Oil Prices Edge Up; Yamani-Inspired Rally Cools
NEW YORK — Oil prices closed moderately higher Friday as the strong rally touched off by the ouster of Ahmed Zaki Yamani as Saudi Arabia’s oil minister ran out of steam.
Analysts said the buying momentum slowed amid some profit-taking, short-selling and moving aside by traders waiting to see what would result from the removal of Yamani, who has been a prominent leader in the actions of the Organization of Petroleum Exporting Countries for 24 years.
At the New York Mercantile Exchange, contracts for December delivery of West Texas Intermediate, the benchmark U.S. crude, closed at $15.27 a 42-gallon barrel, up 23 cents. The price had jumped $1.31 a barrel on Thursday.
Among contracts for November delivery of refined products, heating oil rose 0.97 cent a gallon Friday to 40.54 cents after rising 2.8 cents Thursday. Unleaded gasoline, up 2.15 cents a gallon Thursday, added another 0.61 cent Friday.
Word that Yamani’s replacement, Hisam Nazer, had asked for an emergency meeting of OPEC’s pricing committee had helped spark Thurday’s rally, analysts said, since some traders saw it as a sign of Saudi determination to drive prices higher.
This view was buttressed further early Friday by an official Kuwait News Agency report that the head of OPEC’s pricing committee--Kuwait’s oil minister, Sheik Ali al Khalifa al Sabah--was making “intensive contacts†to set a date for the meeting.

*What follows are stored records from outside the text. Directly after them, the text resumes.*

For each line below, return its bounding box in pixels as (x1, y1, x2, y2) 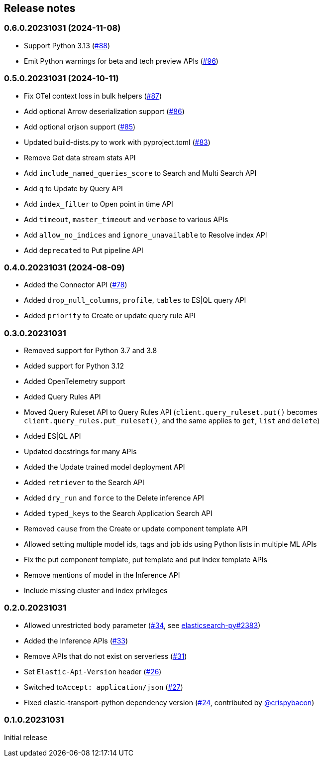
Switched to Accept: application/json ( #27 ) (24, 682, 183, 691)
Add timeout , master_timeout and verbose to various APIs (24, 215, 228, 224)
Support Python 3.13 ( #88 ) (24, 41, 110, 50)
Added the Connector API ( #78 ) (24, 280, 127, 289)
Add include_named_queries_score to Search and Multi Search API (24, 168, 257, 177)
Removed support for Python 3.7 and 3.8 (24, 346, 157, 355)
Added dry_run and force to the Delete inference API (24, 494, 204, 503)
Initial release (4, 733, 47, 742)
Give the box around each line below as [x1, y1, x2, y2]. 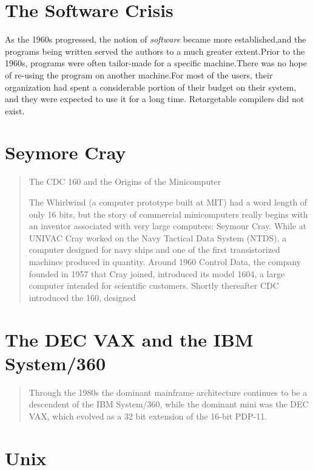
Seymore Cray [5, 140, 126, 165]
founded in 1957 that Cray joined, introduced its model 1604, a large [29, 267, 285, 280]
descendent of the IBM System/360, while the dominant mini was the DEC [29, 398, 309, 410]
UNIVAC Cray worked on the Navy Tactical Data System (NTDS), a [29, 231, 287, 244]
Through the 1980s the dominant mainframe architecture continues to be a [29, 385, 308, 398]
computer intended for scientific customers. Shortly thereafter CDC [29, 279, 279, 292]
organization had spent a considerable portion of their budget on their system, [5, 80, 297, 93]
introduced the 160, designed [29, 291, 136, 303]
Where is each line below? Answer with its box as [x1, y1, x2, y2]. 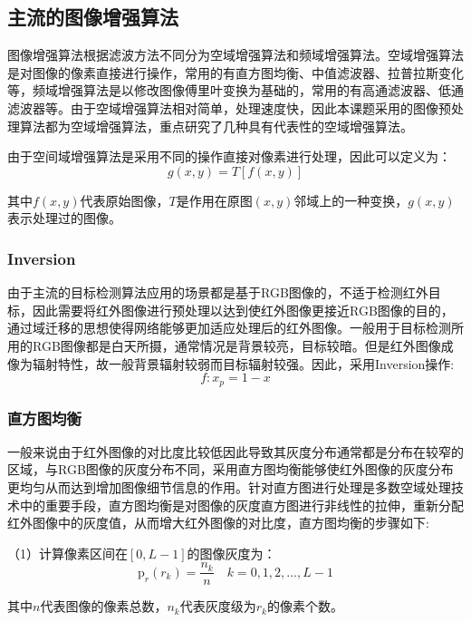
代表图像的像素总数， [40, 597, 168, 616]
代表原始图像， [80, 190, 169, 209]
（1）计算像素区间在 [7, 543, 128, 562]
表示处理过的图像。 [7, 209, 121, 228]
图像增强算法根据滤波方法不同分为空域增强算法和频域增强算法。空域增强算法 [7, 45, 464, 64]
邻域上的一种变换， [293, 190, 409, 209]
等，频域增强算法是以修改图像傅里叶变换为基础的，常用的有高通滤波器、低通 [7, 81, 464, 100]
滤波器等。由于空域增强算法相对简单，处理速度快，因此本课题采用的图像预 [7, 98, 451, 117]
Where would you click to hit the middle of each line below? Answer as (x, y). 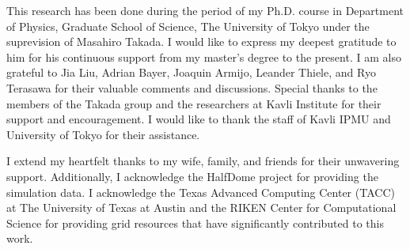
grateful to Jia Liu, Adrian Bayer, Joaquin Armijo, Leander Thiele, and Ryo (191, 72)
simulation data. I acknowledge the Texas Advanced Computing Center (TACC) (201, 192)
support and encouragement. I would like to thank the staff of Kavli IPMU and (199, 119)
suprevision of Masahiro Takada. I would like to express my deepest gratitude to (201, 41)
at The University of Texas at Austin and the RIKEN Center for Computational (201, 207)
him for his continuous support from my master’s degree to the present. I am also (204, 57)
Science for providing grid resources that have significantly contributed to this (195, 223)
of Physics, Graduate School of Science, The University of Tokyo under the (188, 26)
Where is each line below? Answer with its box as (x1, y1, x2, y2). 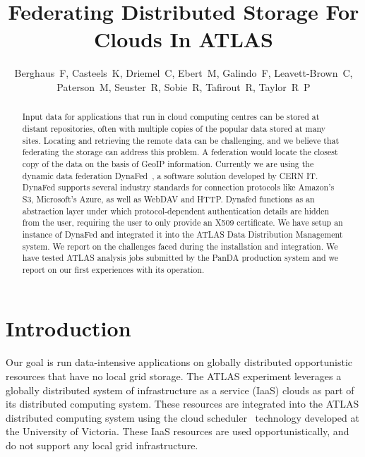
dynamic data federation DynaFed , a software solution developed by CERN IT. (22, 169, 318, 181)
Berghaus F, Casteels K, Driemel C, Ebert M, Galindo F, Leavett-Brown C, (14, 66, 353, 80)
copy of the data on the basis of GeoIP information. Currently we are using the (22, 157, 314, 169)
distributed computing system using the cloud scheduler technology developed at (6, 410, 359, 425)
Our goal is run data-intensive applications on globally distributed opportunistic (6, 355, 353, 370)
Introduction (6, 314, 131, 343)
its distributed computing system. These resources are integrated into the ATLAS (6, 396, 359, 411)
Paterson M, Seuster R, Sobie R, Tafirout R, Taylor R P (56, 79, 311, 94)
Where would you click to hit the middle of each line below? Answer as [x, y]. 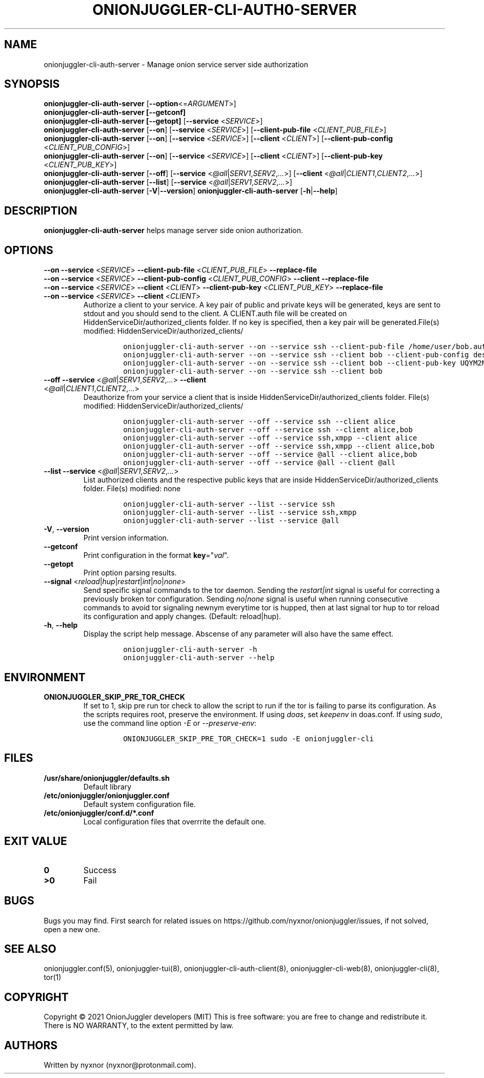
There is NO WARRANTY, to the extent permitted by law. [139, 1026]
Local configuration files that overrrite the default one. [175, 821]
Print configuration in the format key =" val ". [156, 555]
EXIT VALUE [36, 841]
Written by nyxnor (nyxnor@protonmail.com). [120, 1065]
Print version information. [126, 538]
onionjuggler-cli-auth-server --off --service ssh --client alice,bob [268, 430]
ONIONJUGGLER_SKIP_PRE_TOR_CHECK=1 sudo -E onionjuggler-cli [249, 738]
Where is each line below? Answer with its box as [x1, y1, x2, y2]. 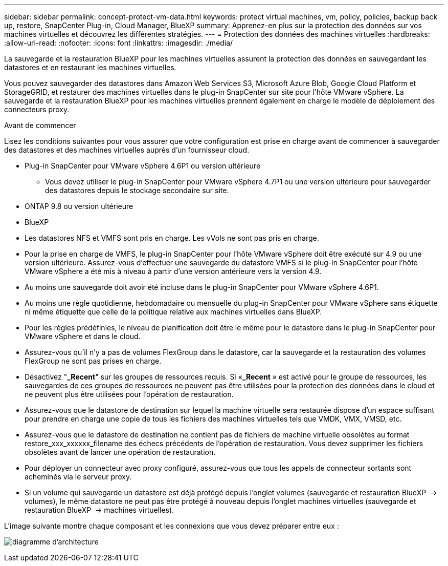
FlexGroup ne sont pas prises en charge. [25, 357, 162, 365]
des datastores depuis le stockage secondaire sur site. [45, 186, 229, 195]
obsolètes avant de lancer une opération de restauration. [25, 448, 216, 456]
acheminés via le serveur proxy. [25, 472, 132, 481]
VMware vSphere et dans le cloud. [25, 332, 141, 341]
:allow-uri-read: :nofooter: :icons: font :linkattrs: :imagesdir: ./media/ [4, 38, 233, 47]
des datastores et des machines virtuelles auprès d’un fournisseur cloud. [4, 145, 250, 154]
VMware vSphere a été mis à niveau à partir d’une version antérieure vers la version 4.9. [25, 267, 322, 276]
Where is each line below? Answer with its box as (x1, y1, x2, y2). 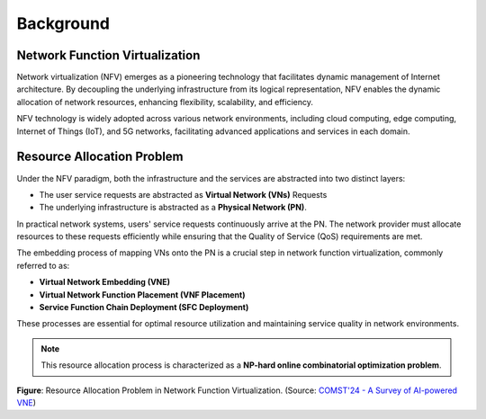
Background (16, 13, 110, 33)
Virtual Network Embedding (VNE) (39, 277, 171, 288)
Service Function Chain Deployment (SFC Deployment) (39, 302, 249, 313)
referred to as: (16, 260, 70, 271)
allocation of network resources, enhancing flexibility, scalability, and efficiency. (16, 96, 314, 107)
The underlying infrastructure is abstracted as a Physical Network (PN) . (39, 202, 308, 213)
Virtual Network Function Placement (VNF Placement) (39, 289, 246, 300)
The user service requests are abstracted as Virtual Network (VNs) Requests (39, 189, 328, 200)
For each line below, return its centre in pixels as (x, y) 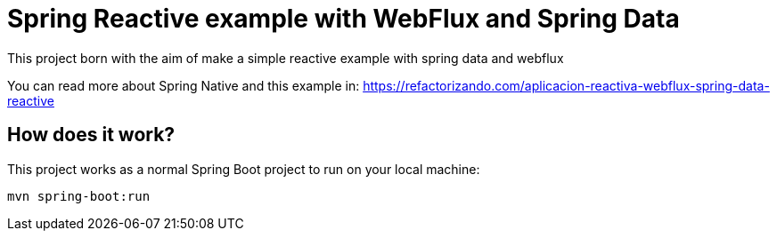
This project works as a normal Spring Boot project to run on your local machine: (244, 169)
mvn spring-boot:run (79, 196)
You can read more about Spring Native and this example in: (184, 85)
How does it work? (91, 135)
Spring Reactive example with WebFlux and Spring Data (344, 19)
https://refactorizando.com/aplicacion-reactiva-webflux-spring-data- (566, 85)
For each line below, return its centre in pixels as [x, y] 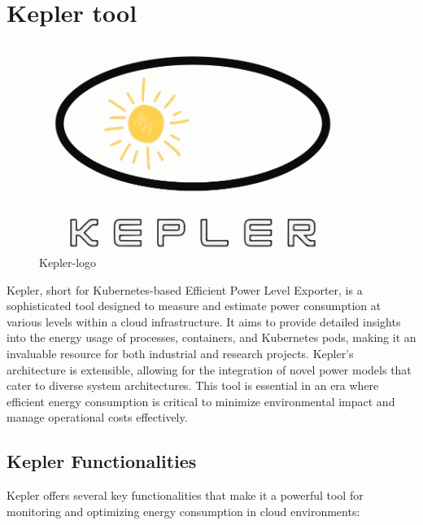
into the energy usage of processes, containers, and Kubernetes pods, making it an [211, 337]
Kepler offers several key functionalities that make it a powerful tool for [185, 495]
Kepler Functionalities [102, 461]
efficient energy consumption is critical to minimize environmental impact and [201, 401]
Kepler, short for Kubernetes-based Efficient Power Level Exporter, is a [185, 289]
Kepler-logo [68, 262]
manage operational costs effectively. [97, 417]
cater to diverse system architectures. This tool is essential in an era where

But analysts said technical reasons--short-selling, short covering and profit-taking--were mainly behind the price moves.
In a short sale, a trader sells borrowed oil in the hope that the price will fall before the oil must be replaced. Short covering is buying the oil to fulfill that obligation.
On Thursday, prices soared because many traders, unsure of the implications of Yamani’s ouster, bought heavily to replace contracts they had previously sold in anticipation of lower prices, analysts said.
On Friday, analysts said, traders increasingly decided that prices had gotten high enough to warrant selling to take profits.